# Not Approved $$$$



## Rider Rick (Jul 8, 2018)

This Building Code Forum is NOT what it started out to be in 09.

I think it's now a JOKE.
Rick


----------



## cda (Jul 8, 2018)

Nice knowing you


I see help for those lost in the twilight  code

Plus a little humor along the way


----------



## fatboy (Jul 8, 2018)

You have to roll with the punches, there is plenty of benefit here........I dare you to find another forum with this much knowledge........I've looked around, nothing compares. You take the good with the bad, then move on. Deep breath.....cling-cling........kumbaya..........


----------



## chris kennedy (Jul 8, 2018)

Well put.


----------



## rktect 1 (Jul 9, 2018)

Dude.  What exactly were YOUR expectations?  Seems like a great forum with lots of
helpful people on it.


----------



## tmurray (Jul 11, 2018)

Well, I wasn't here in 09, so I can't really say if it has changed, but then again, maybe I'm part of the problem. 
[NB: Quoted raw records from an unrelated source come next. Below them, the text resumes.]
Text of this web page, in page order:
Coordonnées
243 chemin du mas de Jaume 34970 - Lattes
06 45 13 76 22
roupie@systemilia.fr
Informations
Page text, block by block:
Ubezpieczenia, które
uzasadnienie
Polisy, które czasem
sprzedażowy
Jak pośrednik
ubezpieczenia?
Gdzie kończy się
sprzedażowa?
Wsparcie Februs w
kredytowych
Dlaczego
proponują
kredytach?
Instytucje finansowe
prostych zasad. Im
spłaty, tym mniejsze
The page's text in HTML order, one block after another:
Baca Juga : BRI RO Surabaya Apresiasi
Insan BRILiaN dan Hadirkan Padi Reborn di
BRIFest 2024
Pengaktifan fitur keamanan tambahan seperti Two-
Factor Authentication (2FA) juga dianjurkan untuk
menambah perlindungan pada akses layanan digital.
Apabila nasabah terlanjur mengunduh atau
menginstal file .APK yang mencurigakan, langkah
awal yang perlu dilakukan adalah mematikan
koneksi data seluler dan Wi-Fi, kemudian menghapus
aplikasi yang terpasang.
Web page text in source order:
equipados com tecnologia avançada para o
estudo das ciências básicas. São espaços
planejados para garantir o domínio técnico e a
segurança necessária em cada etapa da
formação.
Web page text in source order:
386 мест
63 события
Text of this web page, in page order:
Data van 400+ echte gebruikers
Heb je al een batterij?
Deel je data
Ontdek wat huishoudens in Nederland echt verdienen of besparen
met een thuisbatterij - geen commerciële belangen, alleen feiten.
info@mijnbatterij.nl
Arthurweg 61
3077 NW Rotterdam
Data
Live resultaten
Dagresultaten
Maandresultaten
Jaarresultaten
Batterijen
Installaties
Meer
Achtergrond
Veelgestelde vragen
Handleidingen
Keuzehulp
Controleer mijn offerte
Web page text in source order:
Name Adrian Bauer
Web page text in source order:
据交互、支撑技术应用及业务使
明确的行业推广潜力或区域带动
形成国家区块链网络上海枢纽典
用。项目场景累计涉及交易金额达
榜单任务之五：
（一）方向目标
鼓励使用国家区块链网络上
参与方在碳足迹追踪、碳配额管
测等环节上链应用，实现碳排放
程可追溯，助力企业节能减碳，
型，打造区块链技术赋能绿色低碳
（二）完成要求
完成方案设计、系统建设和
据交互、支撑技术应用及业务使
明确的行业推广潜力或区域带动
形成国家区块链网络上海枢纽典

What is the issue you have with it?


----------



## conarb (Jul 11, 2018)

tmurray said:


> Well, I wasn't here in 09, so I can't really say if it has changed, but then again, maybe I'm part of the problem.



It's all your fault T Murray, you have exposed the fact that you Canadians have better more logical codes than we do.


----------



## Pcinspector1 (Jul 11, 2018)

I know I think I'm funny but my wife sez I'm not. 

So I'm here on this dating site looking for codes in all the wrong places!


----------



## tmurray (Jul 12, 2018)

conarb said:


> It's all your fault T Murray


I figured as much.


----------



## mark handler (Jul 12, 2018)

We he is not a sawhorse, so free is to much $$$$?


----------